Kabar tersebut-pun memberikan secercah harapan bagi Mega bahwa AB tidak akan putus sekolah, mengingat Yanti adalah orang dikenalkan oleh ibu mertuanya.
Tanpa berpikir panjang, Mega yang tidak mengerti hukum, tidak berpikir bagaimana caranya untuk memberikan anak untuk diasuh orang lain.
Pada saat dihubungi Yanti, Mega diminta untuk mengantarkan AB ke Jakarta, karena dia sedang ada kegiatan di Jakarta. Namun Mega menjawab kalau dia tidak memiliki cukup uang untuk biaya berangkat ke Jakarta dan pulang kembali ke Lampung.
Mendengar hal itu, Yanti menjanjikan kepada Mega, kalau ongkos-ongkos yang akan dikeluarkan Mega akan diganti.
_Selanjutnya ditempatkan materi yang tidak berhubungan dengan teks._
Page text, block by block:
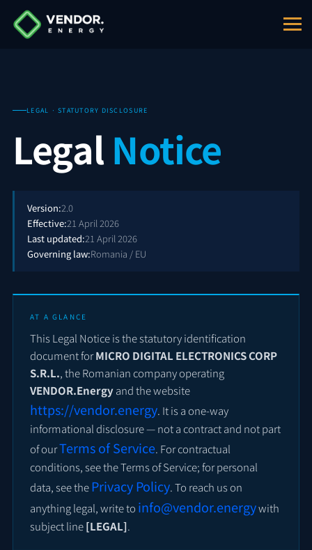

Selanjutnya, Mega beserta suaminya membawa AB ke Jakarta dan bertemu dengan Yanti.
Kemudian, Yanti-pun menetapi janjinya dan memberikan biaya perongkosan sebesar Rp5 juta dan Mega beserta suaminya menitipkan AB kepada Yanti agar disekolahkan dan dirawat dengan baik.
Namun alangkah terkejutnya Mega, pada sekitar akhir bulan Juli 2016, dia dihubungi oleh Yanti yang mengatakan bahwa AB diambil oleh Komisi Pengawasan dan Perlindungan Anak Daerah (KPPAD) Kepri dari sekolah karena dituduh Yanti telah melakukan kekerasan terhadap AB.
Mendengar kabar tersebut, karena kasih sayangnya terhadap AB, Mega-pun datang ke Kota Batam. Sesampainya di Kota Batam, Mega mencoba menghubungi pihak KPPAD Kepri.
Setelah beberapa hari di Kota Batam, tepatnya tanggal 02 Agustus 2016, akhirnya Mega-pun dapat bertemu dengan AB, itupun di Kantor Polisi Sektor Batu Aji, pada saat AB akan dimintai keterangannya oleh Polisi.
Karena kasih sayangnya kepada putrinya, Mega meminta kepada KPPAD Kepri, yang waktu itu, AB didampingi oleh bapak Eri, supaya bisa dibawa pulang dan di sekolahkan di kampung saja, namun tidak diizinkan karena menunggu proses hukum.
Sampai sekarang Mega masih tinggal di RPSA menjaga anaknya sekaligus berusaha meyakinkan anak kesayangannya itu, kalau mereka akan segera pulang. Dimana, AB selalu menangis dan mengeluh ingin segera pulang bersama ibunya agar segera dapat bersekolah lagi.
Lebih terkejut lagi adalah bahwa KPPAD Kepri juga melaporkan Mega selaku orang tua AB ke Kepolisian Resor Kota Barelang dengan tuduhan melakukan penelantaran dan penjualan anaknya sendiri.
Sungguh sedih mendengar kenyataan tersebut, seakan sudah jatuh tertimpa tangga pula. Karenanya, Pihak LBH Mawar Saron Batam berharap kepada pemerhati anak, baik instansi negara maupun swasta dapat terlibat menyelesaikan permasalahan ini demi kebaikan terbaik bagi AB selaku anak bangsa, harapnya.